# Colt Combat Commander



## Guest (Jan 31, 2007)

With all of the new and modern 1911 models, I was just wondering what you guys thought of the Colt Combat Commander, series 80 pistol. Does it still hold weight in the 1911 world of self defense and military combat, or has it been left too far behind?


----------



## scooter (May 9, 2006)

Kennedy124 said:


> With all of the new and modern 1911 models, I was just wondering what you guys thought of the Colt Combat Commander, series 80 pistol. Does it still hold weight in the 1911 world of self defense and military combat, or has it been left too far behind?

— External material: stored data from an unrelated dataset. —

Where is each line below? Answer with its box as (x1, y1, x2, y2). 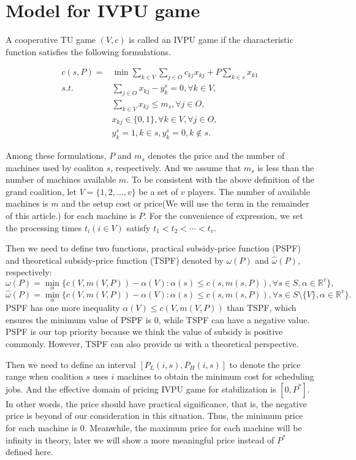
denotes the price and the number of (148, 149, 285, 162)
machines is (6, 197, 48, 210)
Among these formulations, (6, 149, 107, 162)
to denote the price (229, 358, 301, 370)
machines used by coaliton (6, 161, 104, 174)
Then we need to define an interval (6, 358, 136, 370)
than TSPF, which (227, 301, 297, 314)
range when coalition (6, 370, 83, 383)

I have one from the late 70's and its still an A+ defensive weapon.
Never missed a beat with proper maintenance!


----------



## Guest (Jan 31, 2007)

scooter said:


> I have one from the late 70's and its still an A+ defensive weapon.
> Never missed a beat with proper maintenance!


But how are the parts comparing with the tons of new 1911s? I have one, and I'm not sure weather to keep it or trade it for something a bit more modern.


----------



## 2400 (Feb 4, 2006)

Kennedy124 said:


> But how are the parts comparing with the tons of new 1911s? I have one, and I'm not sure weather to keep it or trade it for something a bit more modern.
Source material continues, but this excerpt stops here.